---- DATA LISTING

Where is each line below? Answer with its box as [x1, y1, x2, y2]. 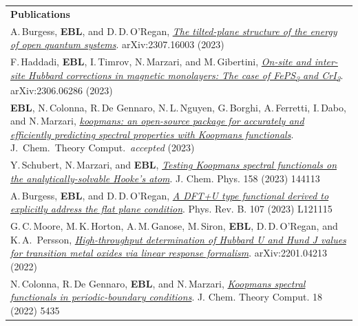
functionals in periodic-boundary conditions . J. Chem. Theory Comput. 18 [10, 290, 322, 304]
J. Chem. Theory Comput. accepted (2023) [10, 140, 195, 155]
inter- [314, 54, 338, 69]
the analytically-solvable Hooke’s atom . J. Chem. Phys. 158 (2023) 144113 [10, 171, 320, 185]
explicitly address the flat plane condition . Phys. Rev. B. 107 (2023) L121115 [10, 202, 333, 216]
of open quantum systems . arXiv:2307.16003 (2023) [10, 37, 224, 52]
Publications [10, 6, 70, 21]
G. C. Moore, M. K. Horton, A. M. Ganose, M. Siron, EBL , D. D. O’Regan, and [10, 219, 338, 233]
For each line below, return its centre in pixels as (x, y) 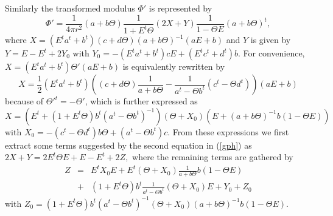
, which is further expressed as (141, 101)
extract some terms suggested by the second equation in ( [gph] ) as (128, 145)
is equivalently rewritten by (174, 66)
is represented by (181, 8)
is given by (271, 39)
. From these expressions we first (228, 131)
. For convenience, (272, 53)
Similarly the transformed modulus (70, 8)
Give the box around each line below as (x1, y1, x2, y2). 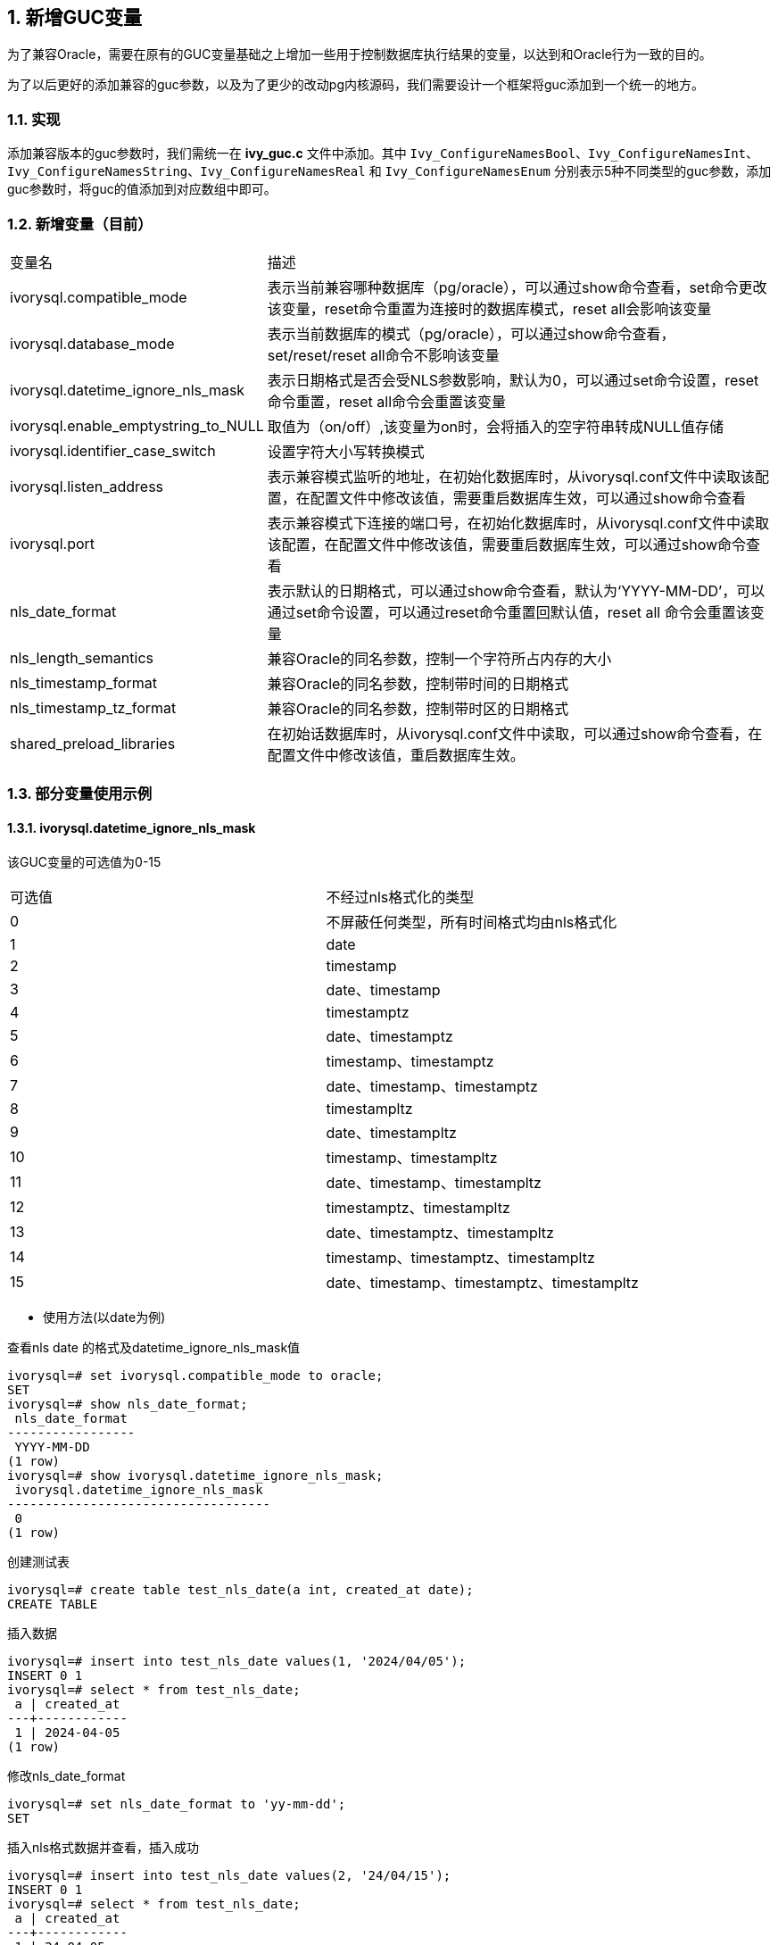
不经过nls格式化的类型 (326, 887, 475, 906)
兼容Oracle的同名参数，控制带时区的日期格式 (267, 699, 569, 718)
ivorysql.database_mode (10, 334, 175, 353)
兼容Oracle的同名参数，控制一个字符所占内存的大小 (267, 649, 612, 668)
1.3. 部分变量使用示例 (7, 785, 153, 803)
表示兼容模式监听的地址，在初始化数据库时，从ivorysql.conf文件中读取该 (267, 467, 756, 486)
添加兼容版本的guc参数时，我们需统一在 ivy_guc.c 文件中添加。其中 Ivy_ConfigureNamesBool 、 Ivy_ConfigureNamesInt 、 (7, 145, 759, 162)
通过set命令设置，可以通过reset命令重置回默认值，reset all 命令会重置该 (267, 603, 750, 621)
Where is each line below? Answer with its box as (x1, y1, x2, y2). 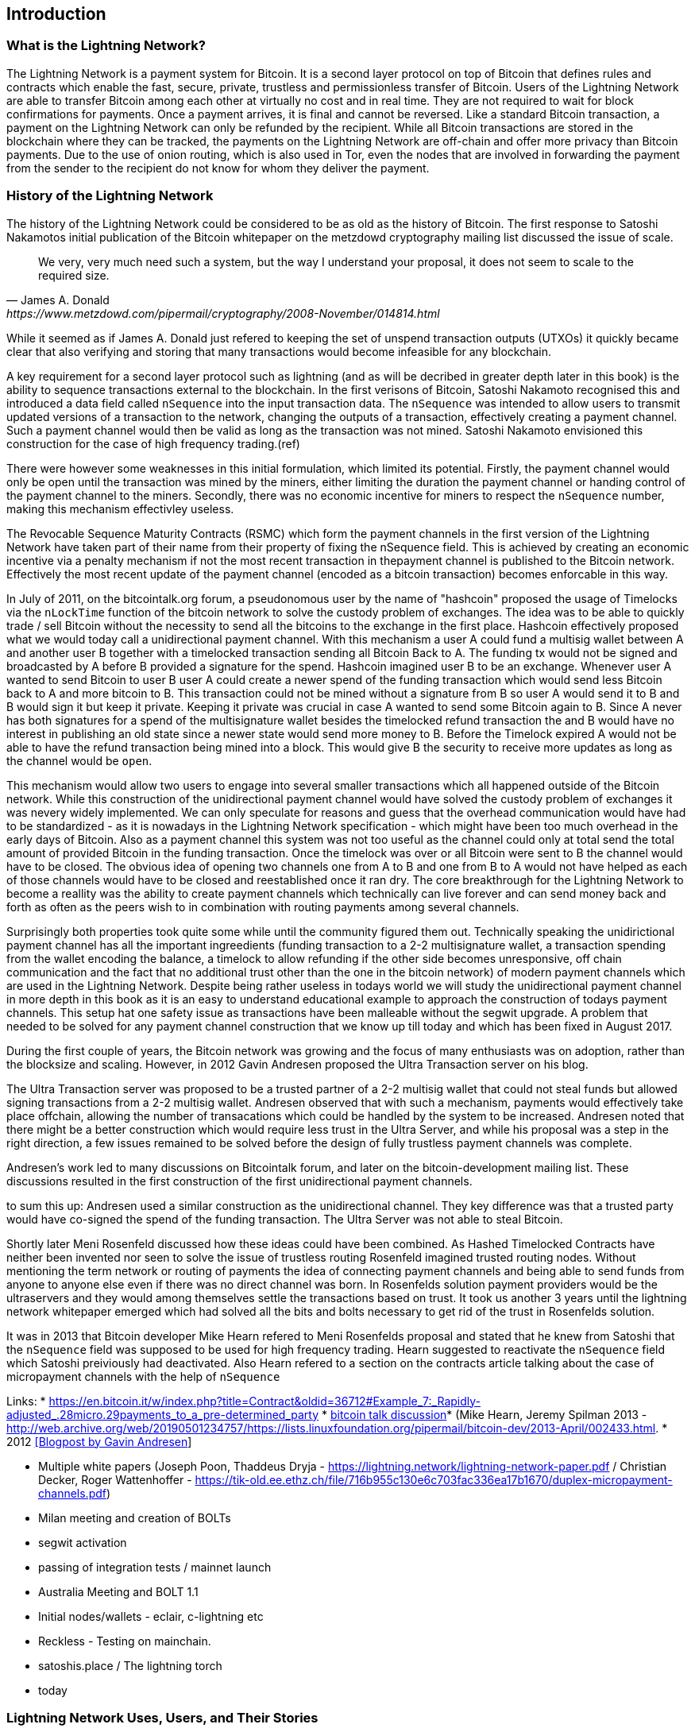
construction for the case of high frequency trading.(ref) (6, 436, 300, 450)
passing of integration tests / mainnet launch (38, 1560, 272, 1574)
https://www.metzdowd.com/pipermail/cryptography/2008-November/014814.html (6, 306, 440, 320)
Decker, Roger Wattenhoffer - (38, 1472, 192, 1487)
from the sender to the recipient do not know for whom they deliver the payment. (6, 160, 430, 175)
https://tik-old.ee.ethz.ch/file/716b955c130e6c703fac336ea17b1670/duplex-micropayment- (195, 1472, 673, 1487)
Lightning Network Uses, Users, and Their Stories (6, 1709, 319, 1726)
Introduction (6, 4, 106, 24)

--------

■ PROBLEM DESCRIPTION ■
A precise repetition of every entry, free of pictures, is the expected answer.

■ RESPONSE TO THIS EXERCISE ■
Where is each line below? Answer with its box as [x1, y1, x2, y2]. 
functionals in periodic-boundary conditions . J. Chem. Theory Comput. 18 [10, 290, 322, 304]
J. Chem. Theory Comput. accepted (2023) [10, 140, 195, 155]
inter- [314, 54, 338, 69]
the analytically-solvable Hooke’s atom . J. Chem. Phys. 158 (2023) 144113 [10, 171, 320, 185]
explicitly address the flat plane condition . Phys. Rev. B. 107 (2023) L121115 [10, 202, 333, 216]
of open quantum systems . arXiv:2307.16003 (2023) [10, 37, 224, 52]
Publications [10, 6, 70, 21]
G. C. Moore, M. K. Horton, A. M. Ganose, M. Siron, EBL , D. D. O’Regan, and [10, 219, 338, 233]
For each line below, return its centre in pixels as (x, y) 
, which is further expressed as (141, 101)
extract some terms suggested by the second equation in ( [gph] ) as (128, 145)
is equivalently rewritten by (174, 66)
is represented by (181, 8)
is given by (271, 39)
. From these expressions we first (228, 131)
. For convenience, (272, 53)
Similarly the transformed modulus (70, 8)
Give the box around each line below as (x1, y1, x2, y2). 
不经过nls格式化的类型 (326, 887, 475, 906)
兼容Oracle的同名参数，控制带时区的日期格式 (267, 699, 569, 718)
ivorysql.database_mode (10, 334, 175, 353)
兼容Oracle的同名参数，控制一个字符所占内存的大小 (267, 649, 612, 668)
1.3. 部分变量使用示例 (7, 785, 153, 803)
表示兼容模式监听的地址，在初始化数据库时，从ivorysql.conf文件中读取该 (267, 467, 756, 486)
添加兼容版本的guc参数时，我们需统一在 ivy_guc.c 文件中添加。其中 Ivy_ConfigureNamesBool 、 Ivy_ConfigureNamesInt 、 (7, 145, 759, 162)
通过set命令设置，可以通过reset命令重置回默认值，reset all 命令会重置该 (267, 603, 750, 621)
Where is each line below? Answer with its box as (x1, y1, x2, y2). 
construction for the case of high frequency trading.(ref) (6, 436, 300, 450)
passing of integration tests / mainnet launch (38, 1560, 272, 1574)
https://www.metzdowd.com/pipermail/cryptography/2008-November/014814.html (6, 306, 440, 320)
Decker, Roger Wattenhoffer - (38, 1472, 192, 1487)
from the sender to the recipient do not know for whom they deliver the payment. (6, 160, 430, 175)
https://tik-old.ee.ethz.ch/file/716b955c130e6c703fac336ea17b1670/duplex-micropayment- (195, 1472, 673, 1487)
Lightning Network Uses, Users, and Their Stories (6, 1709, 319, 1726)
Introduction (6, 4, 106, 24)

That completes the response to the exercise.